- **Exercise data**:
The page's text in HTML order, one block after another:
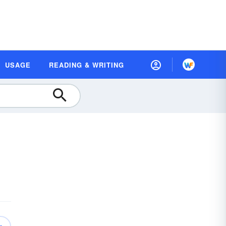
USAGE READING & WRITING
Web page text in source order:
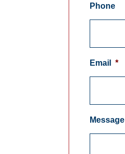
Phone
Email *
Message
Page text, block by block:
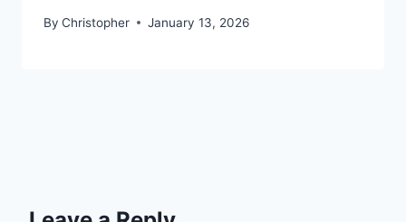
By Christopher January 13, 2026
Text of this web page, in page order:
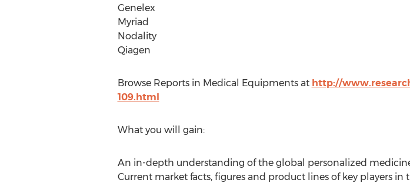
Genelex
Myriad
Nodality
Qiagen
Browse Reports in Medical Equipments at http://
109.html
What you will gain:
An in-depth understanding of the global personalized
Current market facts, figures and product lines of key players in
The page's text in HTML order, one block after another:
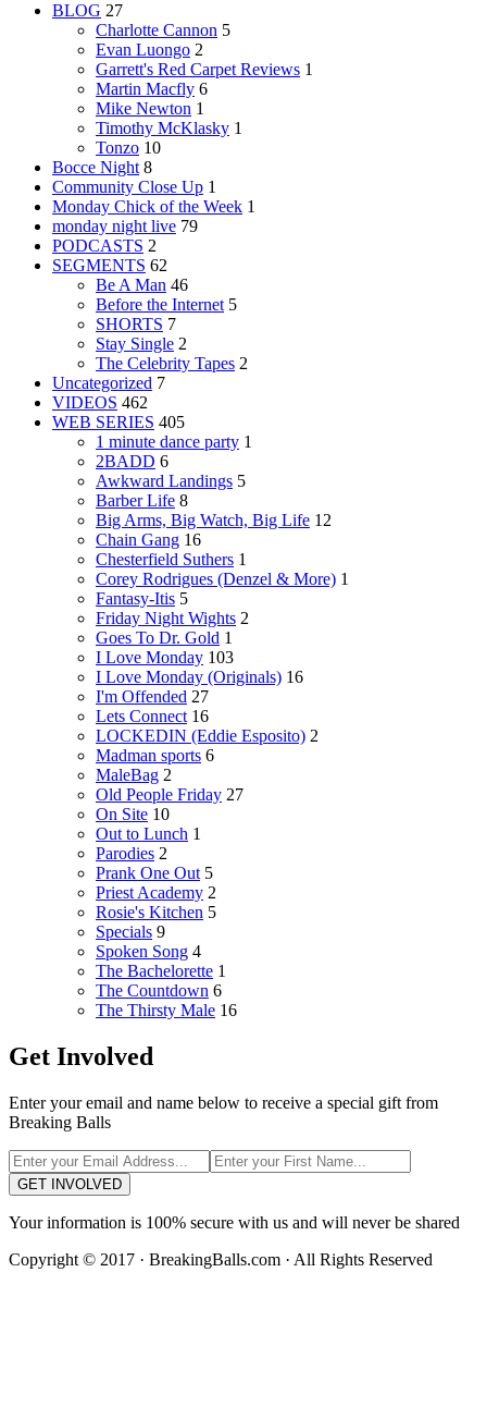
BLOG 27
Charlotte Cannon 5
Evan Luongo 2
Garrett's Red Carpet Reviews 1
Martin Macfly 6
Mike Newton 1
Timothy McKlasky 1
Tonzo 10
Bocce Night 8
Community Close Up 1
Monday Chick of the Week 1
monday night live 79
PODCASTS 2
SEGMENTS 62
Be A Man 46
Before the Internet 5
SHORTS 7
Stay Single 2
The Celebrity Tapes 2
Uncategorized 7
VIDEOS 462
WEB SERIES 405
1 minute dance party 1
2BADD 6
Awkward Landings 5
Barber Life 8
Big Arms, Big Watch, Big Life 12
Chain Gang 16
Chesterfield Suthers 1
Corey Rodrigues (Denzel & More) 1
Fantasy-Itis 5
Friday Night Wights 2
Goes To Dr. Gold 1
I Love Monday 103
I Love Monday (Originals) 16
I'm Offended 27
Lets Connect 16
LOCKEDIN (Eddie Esposito) 2
Madman sports 6
MaleBag 2
Old People Friday 27
On Site 10
Out to Lunch 1
Parodies 2
Prank One Out 5
Priest Academy 2
Rosie's Kitchen 5
Specials 9
Spoken Song 4
The Bachelorette 1
The Countdown 6
The Thirsty Male 16
Get Involved
Enter your email and name below to receive a special gift from
Breaking Balls
GET INVOLVED
Your information is 100% secure with us and will never be shared
Copyright © 2017 · BreakingBalls.com · All Rights Reserved
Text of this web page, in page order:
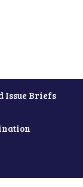
Issue Briefs
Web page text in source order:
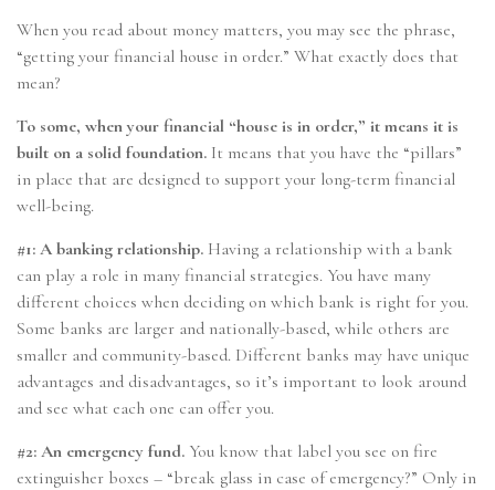
When you read about money matters, you may see the phrase,
“getting your financial house in order.” What exactly does that
mean?
To some, when your financial “house is in order,” it means it is
built on a solid foundation. It means that you have the “pillars”
in place that are designed to support your long-term financial
well-being.
#1: A banking relationship. Having a relationship with a bank
can play a role in many financial strategies. You have many
different choices when deciding on which bank is right for you.
Some banks are larger and nationally-based, while others are
smaller and community-based. Different banks may have unique
advantages and disadvantages, so it’s important to look around
and see what each one can offer you.
#2: An emergency fund. You know that label you see on fire
extinguisher boxes – “break glass in case of emergency?” Only in
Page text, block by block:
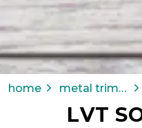
home metal trims & transitions
LVT
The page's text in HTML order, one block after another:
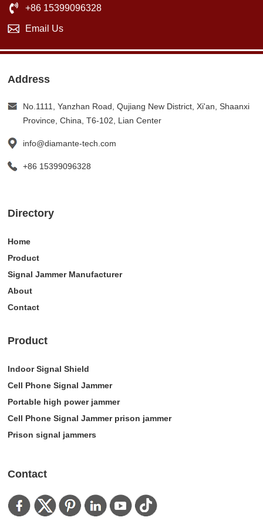
+86 15399096328
Email Us
Address
No.1111, Yanzhan Road, Qujiang New District, Xi'an, Shaanxi
Province, China, T6-102, Lian Center
info@diamante-tech.com
+86 15399096328
Directory
Home
Product
Signal Jammer Manufacturer
About
Contact
Product
Indoor Signal Shield
Cell Phone Signal Jammer
Portable high power jammer
Cell Phone Signal Jammer prison jammer
Prison signal jammers
Contact

- **What is needed**: In which lines of the records does the word "that" appear? Copy each of them.

- **Answer section**:
“getting your financial house in order.” What exactly does that
built on a solid foundation. It means that you have the “pillars”
in place that are designed to support your long-term financial
#2: An emergency fund. You know that label you see on fire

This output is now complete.